======== AVAILABLE DATA ========

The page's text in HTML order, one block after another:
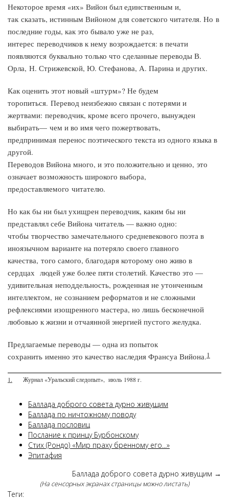
Некоторое время «их» Вийон был единственным и,
так сказать, истинным Вийоном для советского читателя. Но в
последние годы, как это бывало уже не раз,
интерес переводчиков к нему возрождается: в печати
появляются буквально только что сделанные переводы В.
Орла, Н. Стрижевской, Ю. Стефанова, А. Парина и других.
Как оценить этот новый «штурм»? Не будем
торопиться. Перевод неизбежно связан с потерями и
жертвами: переводчик, кроме всего прочего, вынужден
выбирать— чем и во имя чего пожертвовать,
предпринимая перенос поэтического текста из одного языка в
другой.
Переводов Вийона много, и это положительно и ценно, это
означает возможность широкого выбора,
предоставляемого читателю.
Но как бы ни был ухищрен переводчик, каким бы ни
представлял себе Вийона читатель — важно одно:
чтобы творчество замечательного средневекового поэта в
иноязычном варианте на потеряло своего главного
качества, того самого, благодаря которому оно живо в
сердцах людей уже более пяти столетий. Качество это —
удивительная неподдельность, рожденная не утонченным
интеллектом, не сознанием реформатов и не сложными
рефлексиями изощренного мастера, но лишь бесконечной
любовью к жизни и отчаянной энергией пустого желудка.
Предлагаемые переводы — одна из попыток
сохранить именно это качество наследия Франсуа Вийона.1
1. Журнал «Уральский следопыт», июль 1988 г.
Баллада доброго совета дурно живущим
Баллада по ничтожному поводу
Баллада пословиц
Послание к принцу Бурбонскому
Стих (Рондо) «Мир праху бренному его...»
Эпитафия
Баллада доброго совета дурно живущим →
(На сенсорных экранах страницы можно листать)
Теги:
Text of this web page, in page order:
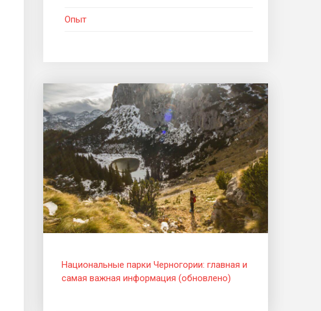
Опыт
Национальные парки Черногории: главная и
самая важная информация (обновлено)
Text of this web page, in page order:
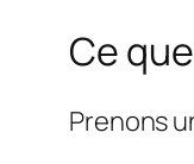
Ce
Prenons
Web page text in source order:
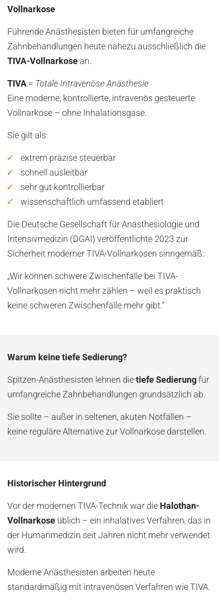
Vollnarkose
Führende Anästhesisten bieten für umfangreiche
Zahnbehandlungen heute nahezu ausschließlich die
TIVA-Vollnarkose an.
TIVA = Totale Intravenöse Anästhesie
Eine moderne, kontrollierte, intravenös gesteuerte
Vollnarkose – ohne Inhalationsgase.
Sie gilt als:
extrem präzise steuerbar
schnell ausleitbar
sehr gut kontrollierbar
wissenschaftlich umfassend etabliert
Die Deutsche Gesellschaft für Anästhesiologie und
Intensivmedizin (DGAI) veröffentlichte 2023 zur
Sicherheit moderner TIVA-Vollnarkosen sinngemäß:
„Wir können schwere Zwischenfälle bei TIVA-
Vollnarkosen nicht mehr zählen – weil es praktisch
keine schweren Zwischenfälle mehr gibt.“
Warum keine tiefe Sedierung?
Spitzen-Anästhesisten lehnen die tiefe Sedierung für
umfangreiche Zahnbehandlungen grundsätzlich ab.
Sie sollte – außer in seltenen, akuten Notfällen –
keine reguläre Alternative zur Vollnarkose darstellen.
Historischer Hintergrund
Vor der modernen TIVA-Technik war die Halothan-
Vollnarkose üblich – ein inhalatives Verfahren, das in
der Humanmedizin seit Jahren nicht mehr verwendet
wird.
Moderne Anästhesisten arbeiten heute
standardmäßig mit intravenösen Verfahren wie TIVA.
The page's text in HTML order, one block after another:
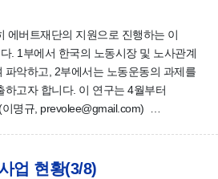
에버트재단의 지원으로 진행하는 이
. 1부에서 한국의 노동시장 및 노사관계
파악하고, 2부에서는 노동운동의 과제를
고자 합니다. 이 연구는 4월부터
명규, prevolee@gmail.com) …
업 현황(3/8)
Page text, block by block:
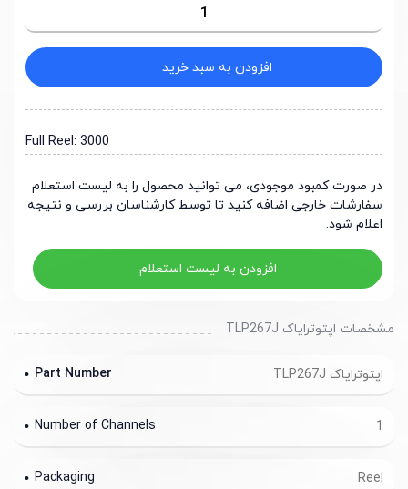
افزودن به سبد خرید
Full Reel: 3000
در صورت کمبود موجودی، می توانید محصول را به لیست استعلام
سفارشات خارجی اضافه کنید تا توسط کارشناسان بررسی و نتیجه
اعلام شود.
افزودن به لیست استعلام
مشخصات اپتوترایاک TLP267J
اپتوترایاک TLP267J Part Number
1
Number of Channels
Reel
Packaging
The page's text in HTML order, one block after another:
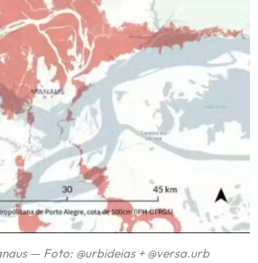
— Foto: @urbideias + @versa.urb
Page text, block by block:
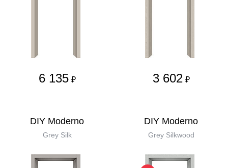
6 135 ₽ 3 602 ₽
DIY Moderno
Grey Silk
DIY Moderno
Grey Silkwood
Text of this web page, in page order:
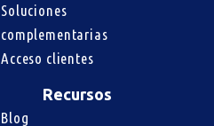
Soluciones
complementarias
Acceso clientes
Recursos
Blog
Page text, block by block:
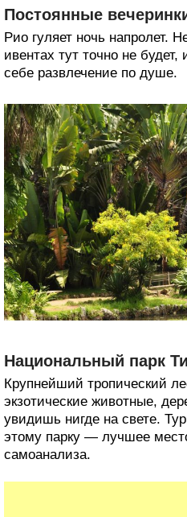
Постоянные
Рио гуляет ночь напролет.
ивентах тут точно не
себе развлечение по душе.
Национальный парк
Крупнейший тропический
экзотические животные,
увидишь нигде на свете.
этому парку — лучшее
самоанализа.
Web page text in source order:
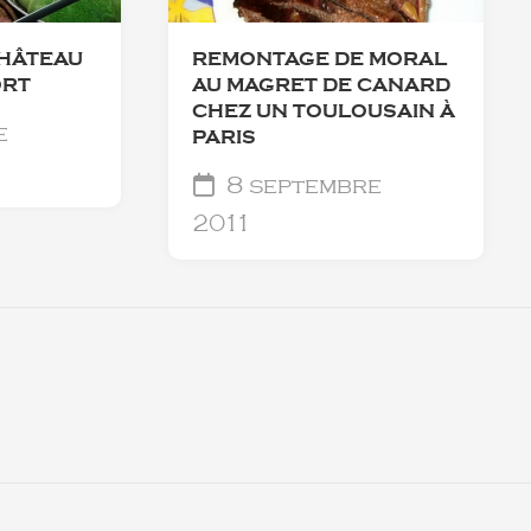
REMONTAGE DE MORAL
AU MAGRET DE CANARD
CHEZ UN TOULOUSAIN À
PARIS
8 septembre
2011
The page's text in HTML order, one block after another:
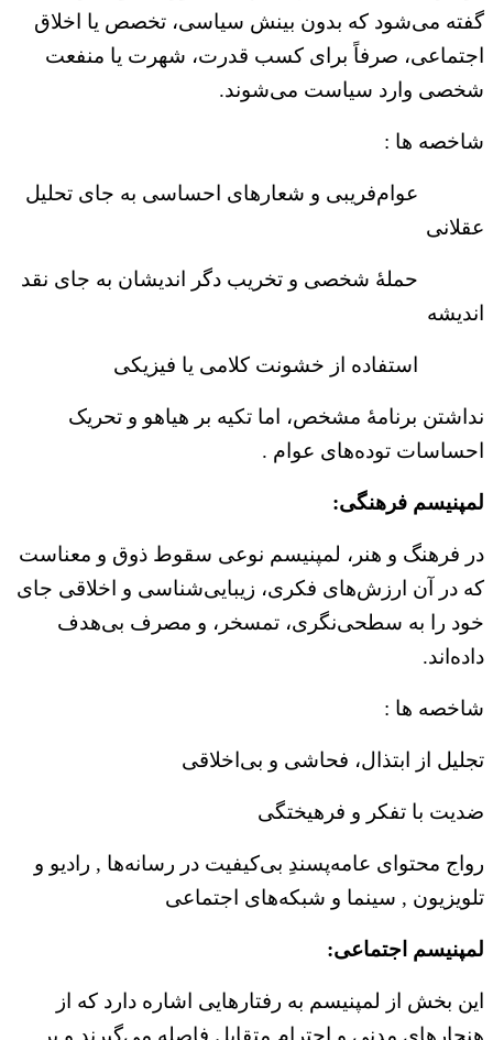
گفته می‌شود که بدون بینش سیاسی، تخصص یا اخلاق
اجتماعی، صرفاً برای کسب قدرت، شهرت یا منفعت
شخصی وارد سیاست می‌شوند.
شاخصه ها :
عوام‌فریبی و شعارهای احساسی به جای تحلیل
عقلانی
حملهٔ شخصی و تخریب دگر اندیشان به جای نقد
اندیشه
استفاده از خشونت کلامی یا فیزیکی
نداشتن برنامهٔ مشخص، اما تکیه بر هیاهو و تحریک
احساسات توده‌های عوام .
لمپنیسم فرهنگی:
در فرهنگ و هنر، لمپنیسم نوعی سقوط ذوق و معناست
که در آن ارزش‌های فکری، زیبایی‌شناسی و اخلاقی جای
خود را به سطحی‌نگری، تمسخر، و مصرف بی‌هدف
داده‌اند.
شاخصه ها :
تجلیل از ابتذال، فحاشی و بی‌اخلاقی
ضدیت با تفکر و فرهیختگی
رواج محتوای عامه‌پسندِ بی‌کیفیت در رسانه‌ها , رادیو و
تلویزیون , سینما و شبکه‌های اجتماعی
لمپنیسم اجتماعی:
این بخش از لمپنیسم به رفتارهایی اشاره دارد که از
هنجارهای مدنی و احترام متقابل فاصله می‌گیرند و بر
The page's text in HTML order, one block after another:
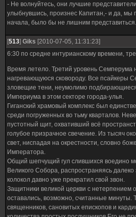
- Не волнуйтесь, они лучшие
улыбнувшись, произнес Капитан,- и да, мы
начала, было бы не лишним представиться.
[513] Giks [2010-07-05, 11:31:23]
6:30 по средне интурианскому времени,
Время летело. Третий уровень Семперума
нагревающуюся сковороду. Все псайкеры
зловещие тени, неумолимо
Империума в этом секторе города-улья.
Гиганский храмовый комплекс был
среди погруженных во тьму кварталов.
пустотный щит, охвативший всё
голубое призрачное свечение. Из тысяч
свет, ниспадая на окрестности, словно
Императора.
Общий шепчущий гул слившихся воедино
Великого Собора, распространяясь
колокол давно уже прекратил свой звон.
Защитники великой церкви с нетерпением
оставались, возможно, считанные минуты.
священников, сановитых епископов и
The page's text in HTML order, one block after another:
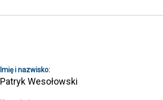
Imię i nazwisko:
Patryk Wesołowski
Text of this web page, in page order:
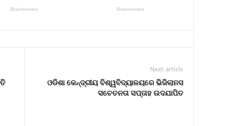
Next article
ଓଡିଶା କେନ୍ଦ୍ରୀୟ ବିଶ୍ୱବିଦ୍ୟାଳୟରେ ଭିଜିଲାନସ
ସଚେତନତା ସପ୍ତାହ ଉଦଯାପିତ
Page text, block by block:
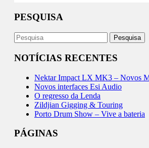
PESQUISA
NOTÍCIAS RECENTES
Nektar Impact LX MK3 – Novos
Novos interfaces Esi Audio
O regresso da Lenda
Zildjian Gigging & Touring
Porto Drum Show – Vive a bateria
PÁGINAS
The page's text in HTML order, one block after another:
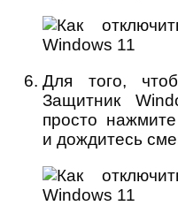
Для того,
Защитник
просто
и дождитесь
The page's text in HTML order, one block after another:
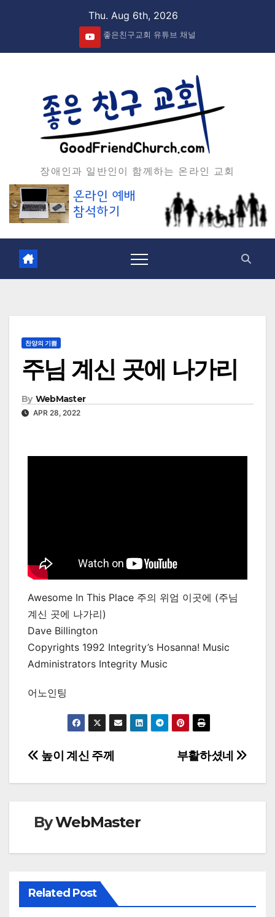
Thu. Aug 6th, 2026
좋은친구교회 유튜브 채널
장애인과 일반인이 함께하는 온라인 교회
찬양의 기쁨
주님 계신 곳에 나가리
By WebMaster
APR 28, 2022
Awesome In This Place 주의 위엄 이곳에 (주님
계신 곳에 나가리)
Dave Billington
Copyrights 1992 Integrity’s Hosanna! Music
Administrators Integrity Music
어노인팅
Post
navigation
부활하셨네
높이 계신 주께
ByWebMaster
Related Post
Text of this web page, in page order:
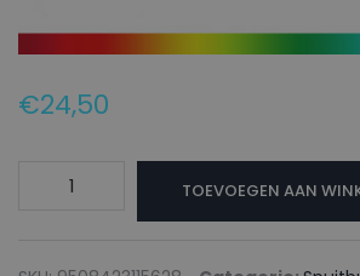
€24,50
TOEVOEGEN AAN
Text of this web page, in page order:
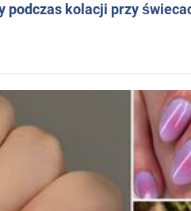
podczas kolacji przy
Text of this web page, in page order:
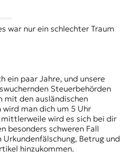
war nur ein schlechter Traum
ein paar Jahre, und unsere
Steuerbehörden
mit den ausländischen
man dich um 5 Uhr
wird es sich bei dir
besonders schweren Fall
Urkundenfälschung, Betrug und
hinzukommen.
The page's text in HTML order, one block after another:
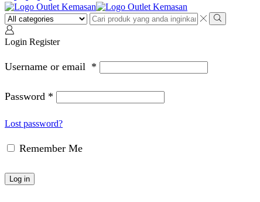
Search
input
Search
Login Register
Username or email *
Password *
Lost password?
Remember Me
Log in
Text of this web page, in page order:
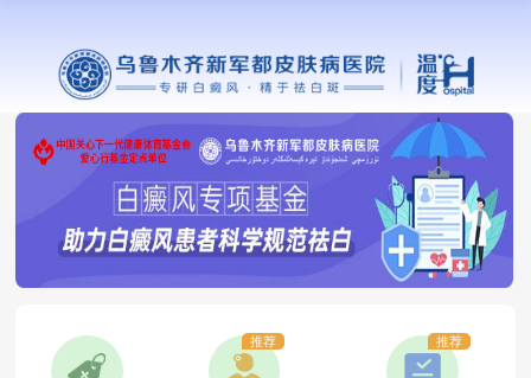
推荐 推荐
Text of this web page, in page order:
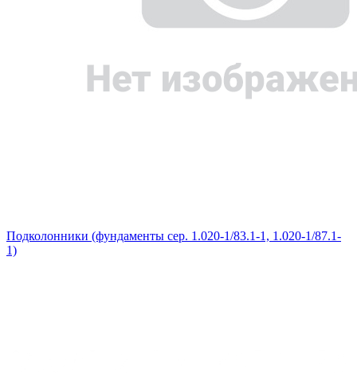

========

ASSIGNMENT:
Would you write out exactly the lines above, starting at the line containing "ивентах тут точно не" and stopping after the line containing "AU MAGRET DE CANARD"? Omit the pictures.

TASK SOLUTION:
ивентах тут точно не
себе развлечение по душе.
Национальный парк
Крупнейший тропический
экзотические животные,
увидишь нигде на свете.
этому парку — лучшее
самоанализа.
Web page text in source order:
REMONTAGE DE MORAL
AU MAGRET DE CANARD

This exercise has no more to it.